-- Opening Marker --

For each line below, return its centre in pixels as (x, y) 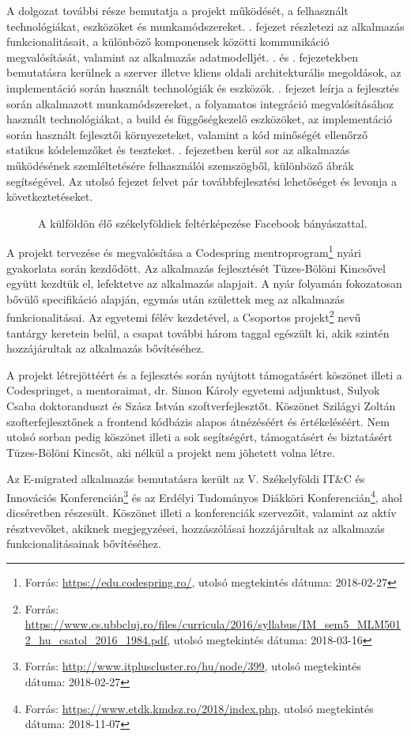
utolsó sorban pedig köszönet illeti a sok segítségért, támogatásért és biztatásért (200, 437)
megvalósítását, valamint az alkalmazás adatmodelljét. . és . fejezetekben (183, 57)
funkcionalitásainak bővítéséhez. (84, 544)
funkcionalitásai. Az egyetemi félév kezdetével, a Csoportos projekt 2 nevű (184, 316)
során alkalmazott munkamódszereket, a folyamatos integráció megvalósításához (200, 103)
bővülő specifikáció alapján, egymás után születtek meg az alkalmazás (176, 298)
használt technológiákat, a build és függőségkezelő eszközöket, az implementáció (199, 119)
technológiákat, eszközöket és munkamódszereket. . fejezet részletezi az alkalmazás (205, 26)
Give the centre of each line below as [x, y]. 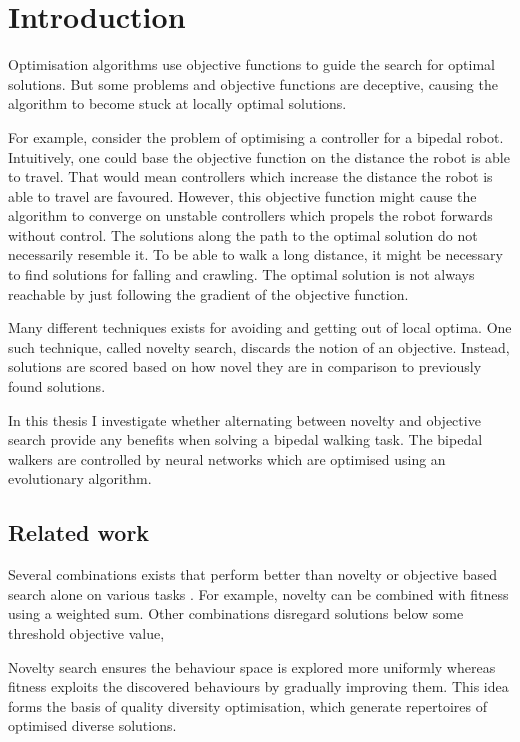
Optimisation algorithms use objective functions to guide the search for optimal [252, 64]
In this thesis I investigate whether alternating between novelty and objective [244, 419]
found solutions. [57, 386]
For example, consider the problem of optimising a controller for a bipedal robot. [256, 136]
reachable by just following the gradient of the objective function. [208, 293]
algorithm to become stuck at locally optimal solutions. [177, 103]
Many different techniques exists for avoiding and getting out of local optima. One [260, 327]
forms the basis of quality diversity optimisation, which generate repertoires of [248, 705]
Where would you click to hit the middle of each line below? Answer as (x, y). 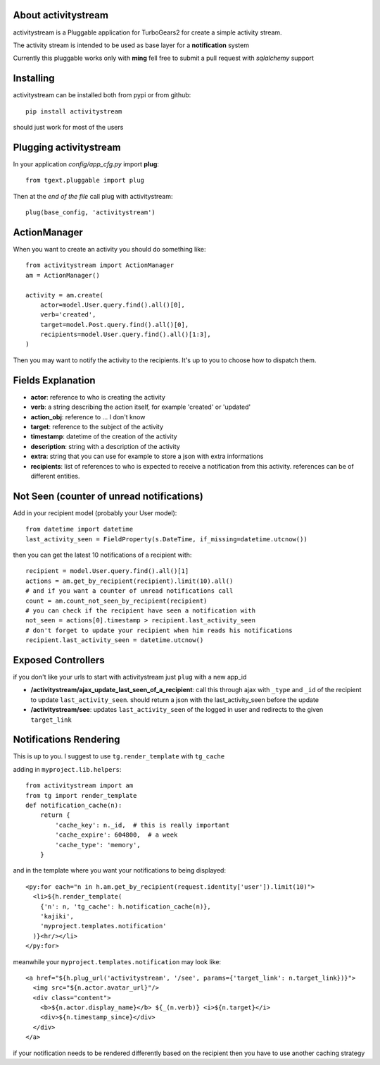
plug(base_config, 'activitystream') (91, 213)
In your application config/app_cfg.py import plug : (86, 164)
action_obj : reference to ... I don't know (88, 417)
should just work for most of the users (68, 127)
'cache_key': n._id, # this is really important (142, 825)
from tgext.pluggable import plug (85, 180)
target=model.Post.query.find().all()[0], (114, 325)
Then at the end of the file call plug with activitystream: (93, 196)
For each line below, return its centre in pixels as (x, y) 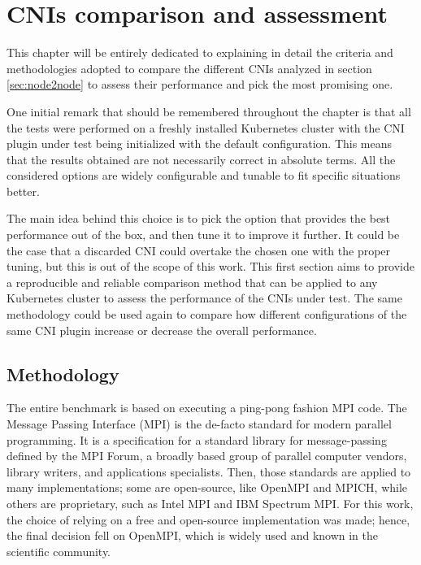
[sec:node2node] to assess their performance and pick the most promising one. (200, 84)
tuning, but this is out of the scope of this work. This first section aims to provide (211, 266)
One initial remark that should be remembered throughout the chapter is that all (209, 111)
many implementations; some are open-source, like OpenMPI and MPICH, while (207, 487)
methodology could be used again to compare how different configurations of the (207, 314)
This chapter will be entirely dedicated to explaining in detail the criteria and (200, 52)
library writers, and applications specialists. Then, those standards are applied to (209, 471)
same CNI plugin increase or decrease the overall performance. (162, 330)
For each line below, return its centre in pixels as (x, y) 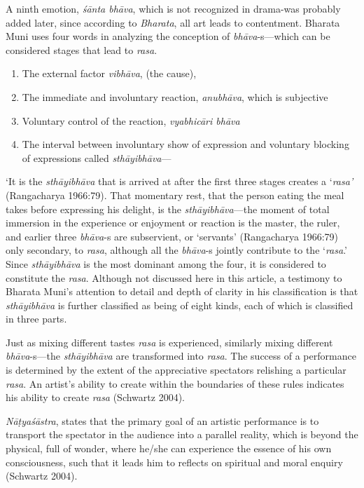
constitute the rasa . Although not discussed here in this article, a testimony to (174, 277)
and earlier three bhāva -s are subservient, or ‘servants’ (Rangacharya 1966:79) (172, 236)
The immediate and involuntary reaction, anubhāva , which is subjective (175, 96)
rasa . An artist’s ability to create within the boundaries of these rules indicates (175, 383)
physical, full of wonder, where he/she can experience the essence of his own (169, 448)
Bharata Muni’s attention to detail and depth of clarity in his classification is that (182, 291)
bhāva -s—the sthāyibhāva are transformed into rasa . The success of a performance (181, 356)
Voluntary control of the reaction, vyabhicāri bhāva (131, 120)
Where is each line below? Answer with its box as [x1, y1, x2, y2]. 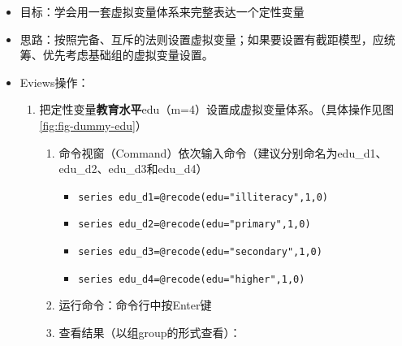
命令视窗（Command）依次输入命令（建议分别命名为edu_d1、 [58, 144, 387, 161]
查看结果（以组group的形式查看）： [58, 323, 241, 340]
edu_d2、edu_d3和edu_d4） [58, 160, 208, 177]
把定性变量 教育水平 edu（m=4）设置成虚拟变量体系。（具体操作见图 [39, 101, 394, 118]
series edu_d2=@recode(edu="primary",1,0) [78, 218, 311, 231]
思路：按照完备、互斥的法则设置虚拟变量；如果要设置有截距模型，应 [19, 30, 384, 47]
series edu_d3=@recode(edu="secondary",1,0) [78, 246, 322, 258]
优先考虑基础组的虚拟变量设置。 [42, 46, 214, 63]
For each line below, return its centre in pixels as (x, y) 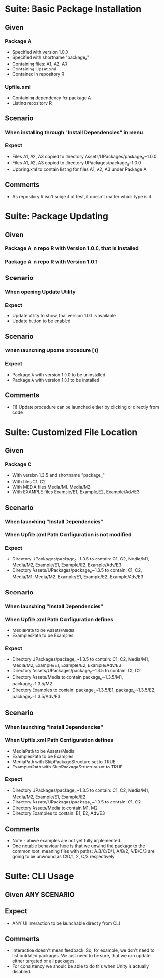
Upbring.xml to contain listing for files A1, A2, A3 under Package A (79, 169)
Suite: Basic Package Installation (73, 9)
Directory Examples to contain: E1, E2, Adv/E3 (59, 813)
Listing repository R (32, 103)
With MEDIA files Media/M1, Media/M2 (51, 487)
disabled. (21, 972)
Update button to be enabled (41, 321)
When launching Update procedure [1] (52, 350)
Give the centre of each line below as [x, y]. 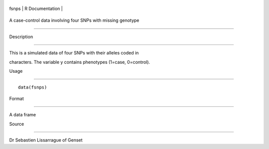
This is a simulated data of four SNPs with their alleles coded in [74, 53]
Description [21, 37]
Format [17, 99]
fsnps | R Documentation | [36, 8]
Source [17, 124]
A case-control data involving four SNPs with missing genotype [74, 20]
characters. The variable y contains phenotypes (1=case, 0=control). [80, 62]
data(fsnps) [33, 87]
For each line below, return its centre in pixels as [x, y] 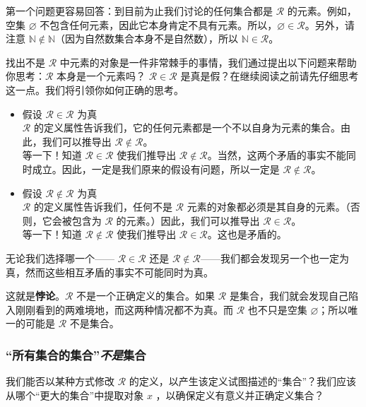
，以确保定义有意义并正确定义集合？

-- Closing Marker --
-- Opening Marker --

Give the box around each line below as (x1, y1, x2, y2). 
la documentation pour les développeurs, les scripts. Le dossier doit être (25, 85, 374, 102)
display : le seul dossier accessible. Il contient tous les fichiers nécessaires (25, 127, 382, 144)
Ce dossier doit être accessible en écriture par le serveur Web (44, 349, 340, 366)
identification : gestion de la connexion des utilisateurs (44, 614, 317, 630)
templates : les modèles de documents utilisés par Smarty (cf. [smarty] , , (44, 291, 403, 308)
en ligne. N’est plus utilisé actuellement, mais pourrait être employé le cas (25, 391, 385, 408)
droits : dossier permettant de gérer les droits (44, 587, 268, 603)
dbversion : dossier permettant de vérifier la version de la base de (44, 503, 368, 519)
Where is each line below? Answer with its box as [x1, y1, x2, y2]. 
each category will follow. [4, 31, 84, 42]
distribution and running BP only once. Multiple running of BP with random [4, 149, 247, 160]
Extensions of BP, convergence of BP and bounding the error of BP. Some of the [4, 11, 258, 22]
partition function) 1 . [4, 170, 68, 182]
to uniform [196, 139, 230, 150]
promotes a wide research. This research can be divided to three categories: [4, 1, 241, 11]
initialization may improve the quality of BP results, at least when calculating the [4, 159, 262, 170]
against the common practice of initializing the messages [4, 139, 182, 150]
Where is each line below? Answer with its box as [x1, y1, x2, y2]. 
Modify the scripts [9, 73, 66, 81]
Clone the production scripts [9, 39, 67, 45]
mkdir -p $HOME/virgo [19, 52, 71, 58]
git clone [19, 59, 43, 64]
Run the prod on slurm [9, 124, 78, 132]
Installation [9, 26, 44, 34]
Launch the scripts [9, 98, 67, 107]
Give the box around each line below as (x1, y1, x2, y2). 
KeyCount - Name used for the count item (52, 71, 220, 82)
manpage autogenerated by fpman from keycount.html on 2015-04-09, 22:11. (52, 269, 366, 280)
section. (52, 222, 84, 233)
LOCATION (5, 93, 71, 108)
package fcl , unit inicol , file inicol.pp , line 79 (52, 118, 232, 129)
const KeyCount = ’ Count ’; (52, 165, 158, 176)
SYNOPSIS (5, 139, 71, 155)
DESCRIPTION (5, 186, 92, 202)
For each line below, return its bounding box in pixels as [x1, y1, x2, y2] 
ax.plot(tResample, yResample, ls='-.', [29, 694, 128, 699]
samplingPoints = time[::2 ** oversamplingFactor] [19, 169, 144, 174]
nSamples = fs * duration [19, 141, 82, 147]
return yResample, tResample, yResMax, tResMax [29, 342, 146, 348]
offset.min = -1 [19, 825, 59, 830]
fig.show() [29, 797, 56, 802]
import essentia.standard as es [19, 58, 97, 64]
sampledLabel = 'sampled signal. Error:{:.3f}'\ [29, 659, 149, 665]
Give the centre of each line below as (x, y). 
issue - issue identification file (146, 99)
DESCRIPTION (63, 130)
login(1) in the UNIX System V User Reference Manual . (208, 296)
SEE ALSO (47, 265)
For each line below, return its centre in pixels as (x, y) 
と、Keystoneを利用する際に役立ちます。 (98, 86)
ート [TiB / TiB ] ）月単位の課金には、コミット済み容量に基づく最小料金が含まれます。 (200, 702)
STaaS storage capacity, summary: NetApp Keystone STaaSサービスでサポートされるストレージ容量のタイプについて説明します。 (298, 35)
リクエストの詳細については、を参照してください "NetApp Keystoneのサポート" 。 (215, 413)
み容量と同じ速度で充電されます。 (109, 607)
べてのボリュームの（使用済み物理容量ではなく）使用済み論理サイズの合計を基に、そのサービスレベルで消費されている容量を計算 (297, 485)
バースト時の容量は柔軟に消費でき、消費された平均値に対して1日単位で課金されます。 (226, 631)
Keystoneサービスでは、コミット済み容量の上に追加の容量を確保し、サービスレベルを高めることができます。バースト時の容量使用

-- Closing Marker --
-- Opening Marker --

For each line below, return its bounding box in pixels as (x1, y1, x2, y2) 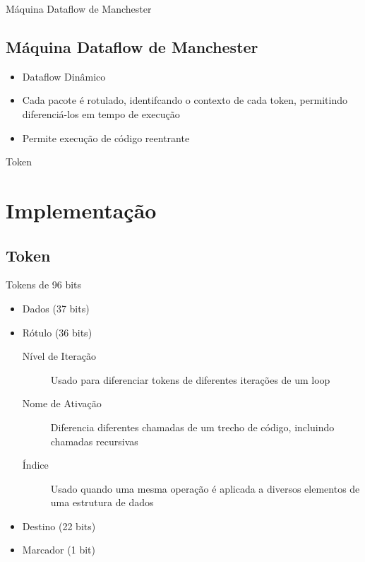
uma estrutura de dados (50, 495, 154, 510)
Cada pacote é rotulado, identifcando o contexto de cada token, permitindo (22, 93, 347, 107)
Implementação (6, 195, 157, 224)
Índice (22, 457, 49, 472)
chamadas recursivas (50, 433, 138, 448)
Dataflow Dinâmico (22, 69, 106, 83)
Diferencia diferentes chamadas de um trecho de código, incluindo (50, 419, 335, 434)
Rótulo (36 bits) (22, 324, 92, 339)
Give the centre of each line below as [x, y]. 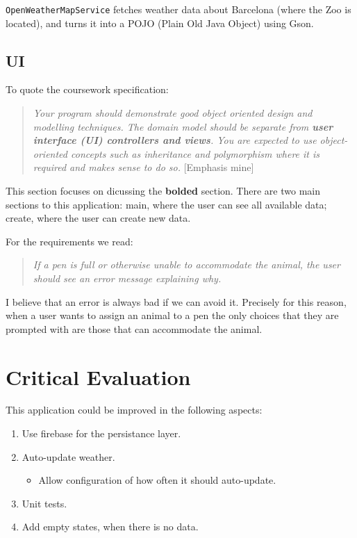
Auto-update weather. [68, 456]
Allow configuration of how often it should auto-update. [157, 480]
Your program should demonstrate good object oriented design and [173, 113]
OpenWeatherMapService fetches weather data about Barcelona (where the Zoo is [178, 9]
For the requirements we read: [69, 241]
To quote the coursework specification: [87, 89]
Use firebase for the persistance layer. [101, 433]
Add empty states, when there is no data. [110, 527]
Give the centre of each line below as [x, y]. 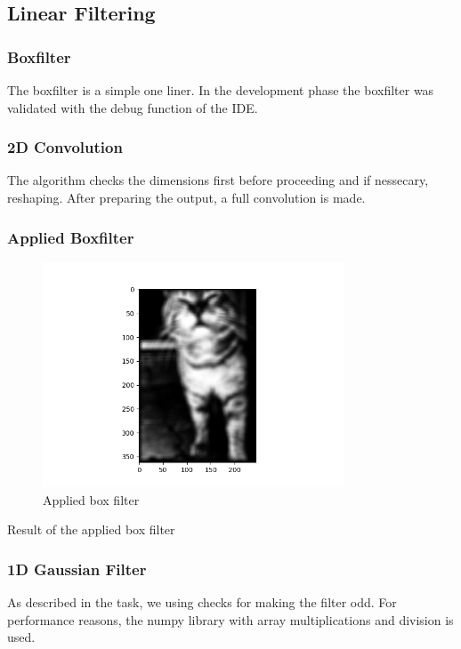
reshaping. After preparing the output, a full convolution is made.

-- Closing Marker --

# Assigned task
Print everything from the line with "In your application" down to the line with "edu_d2、edu_d3和edu_d4） [58, 160, 208, 177]" in the entries above, both lines included and nothing more, without the pictures.

# Response
In your application config/app_cfg.py import plug : (86, 164)
action_obj : reference to ... I don't know (88, 417)
should just work for most of the users (68, 127)
'cache_key': n._id, # this is really important (142, 825)
from tgext.pluggable import plug (85, 180)
target=model.Post.query.find().all()[0], (114, 325)
Then at the end of the file call plug with activitystream: (93, 196)
For each line below, return its centre in pixels as (x, y) 
[sec:node2node] to assess their performance and pick the most promising one. (200, 84)
tuning, but this is out of the scope of this work. This first section aims to provide (211, 266)
One initial remark that should be remembered throughout the chapter is that all (209, 111)
many implementations; some are open-source, like OpenMPI and MPICH, while (207, 487)
methodology could be used again to compare how different configurations of the (207, 314)
This chapter will be entirely dedicated to explaining in detail the criteria and (200, 52)
library writers, and applications specialists. Then, those standards are applied to (209, 471)
same CNI plugin increase or decrease the overall performance. (162, 330)
For each line below, return its centre in pixels as (x, y) 
constitute the rasa . Although not discussed here in this article, a testimony to (174, 277)
and earlier three bhāva -s are subservient, or ‘servants’ (Rangacharya 1966:79) (172, 236)
The immediate and involuntary reaction, anubhāva , which is subjective (175, 96)
rasa . An artist’s ability to create within the boundaries of these rules indicates (175, 383)
physical, full of wonder, where he/she can experience the essence of his own (169, 448)
Bharata Muni’s attention to detail and depth of clarity in his classification is that (182, 291)
bhāva -s—the sthāyibhāva are transformed into rasa . The success of a performance (181, 356)
Voluntary control of the reaction, vyabhicāri bhāva (131, 120)
Where is each line below? Answer with its box as [x1, y1, x2, y2]. 
命令视窗（Command）依次输入命令（建议分别命名为edu_d1、 [58, 144, 387, 161]
查看结果（以组group的形式查看）： [58, 323, 241, 340]
edu_d2、edu_d3和edu_d4） [58, 160, 208, 177]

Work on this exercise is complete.